Strangely enough, when I excecute the above code in Python IDLE, I have no problems, even if I change the text file's encoding between UTF-8 to ANSII.
I tried encoding the text file as UTF-8 and ANSII, I also checked to make sure the default encoding of Geany is UTF-8 (also tried without using default encoding), as well using and not using fixed encoding when opening non-Unicode files.
I get the same error every time. The text file was from gutenberg.org, I tried using another file from there and got the same issue.
I know it must be some sort of issue between Geany and the text file, but I can't figure out what.

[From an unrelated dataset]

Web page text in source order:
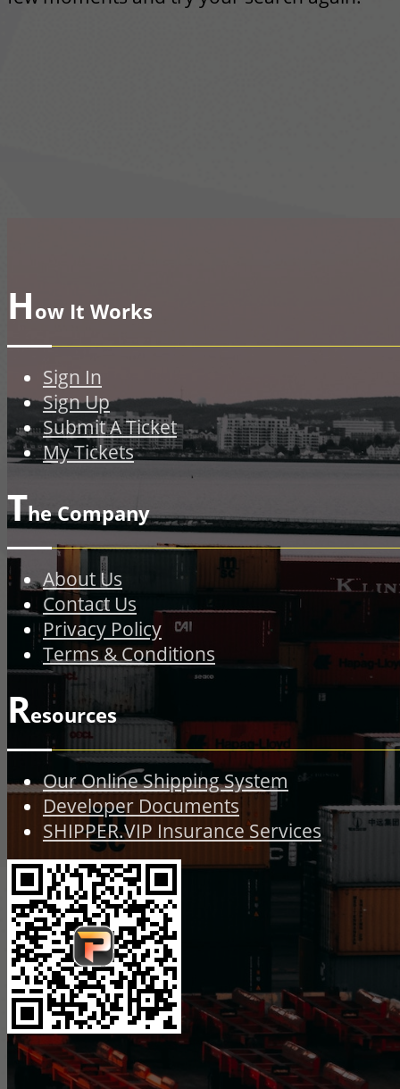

EDIT: I found a sort of fix. Here is the text that was giving me problems:https://www.gutenberg.org/files/11/11-0.txt Here is the text that I can use without problems:http://www.textfiles.com/etext/FICTION/alice13a.txt Top one is encoded in UTF-8, bottom one is encoded in windows-1252. I would've imagined the reverse to be true, but for whatever reason the UTF-8 encoding seems to be causing the problem.